>>>>>
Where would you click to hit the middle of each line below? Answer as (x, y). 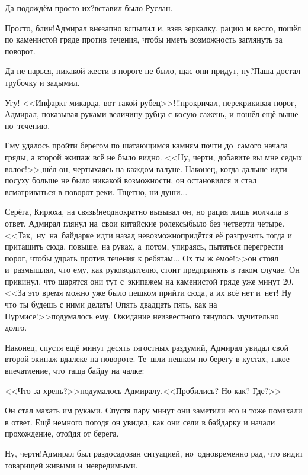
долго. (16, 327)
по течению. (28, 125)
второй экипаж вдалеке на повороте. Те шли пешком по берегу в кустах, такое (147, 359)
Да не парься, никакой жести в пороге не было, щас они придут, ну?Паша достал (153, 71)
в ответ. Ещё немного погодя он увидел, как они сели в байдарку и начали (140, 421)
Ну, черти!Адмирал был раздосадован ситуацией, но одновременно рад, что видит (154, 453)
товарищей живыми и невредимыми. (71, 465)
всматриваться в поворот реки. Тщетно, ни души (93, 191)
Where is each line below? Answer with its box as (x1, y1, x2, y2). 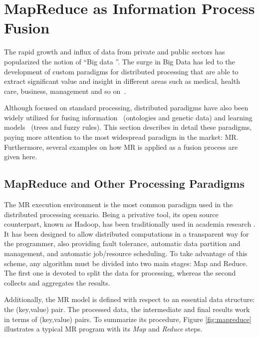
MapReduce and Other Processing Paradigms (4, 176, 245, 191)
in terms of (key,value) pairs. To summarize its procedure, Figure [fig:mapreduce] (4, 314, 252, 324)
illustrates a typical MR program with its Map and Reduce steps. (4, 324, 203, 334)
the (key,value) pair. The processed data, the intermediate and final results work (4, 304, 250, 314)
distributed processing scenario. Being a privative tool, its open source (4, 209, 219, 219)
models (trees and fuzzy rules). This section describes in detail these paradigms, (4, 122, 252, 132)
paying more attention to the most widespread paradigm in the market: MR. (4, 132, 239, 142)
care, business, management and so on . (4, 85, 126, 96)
<<<<<
# Problem statement:
Omit the pictures and copy the records above exactly.

# Final answer:
Where would you click to hit the middle of each line below? Answer as (x, y). 
долго. (16, 327)
по течению. (28, 125)
второй экипаж вдалеке на повороте. Те шли пешком по берегу в кустах, такое (147, 359)
Да не парься, никакой жести в пороге не было, щас они придут, ну?Паша достал (153, 71)
в ответ. Ещё немного погодя он увидел, как они сели в байдарку и начали (140, 421)
Ну, черти!Адмирал был раздосадован ситуацией, но одновременно рад, что видит (154, 453)
товарищей живыми и невредимыми. (71, 465)
всматриваться в поворот реки. Тщетно, ни души (93, 191)
Where is each line below? Answer with its box as (x1, y1, x2, y2). 
MapReduce and Other Processing Paradigms (4, 176, 245, 191)
in terms of (key,value) pairs. To summarize its procedure, Figure [fig:mapreduce] (4, 314, 252, 324)
illustrates a typical MR program with its Map and Reduce steps. (4, 324, 203, 334)
the (key,value) pair. The processed data, the intermediate and final results work (4, 304, 250, 314)
distributed processing scenario. Being a privative tool, its open source (4, 209, 219, 219)
models (trees and fuzzy rules). This section describes in detail these paradigms, (4, 122, 252, 132)
paying more attention to the most widespread paradigm in the market: MR. (4, 132, 239, 142)
care, business, management and so on . (4, 85, 126, 96)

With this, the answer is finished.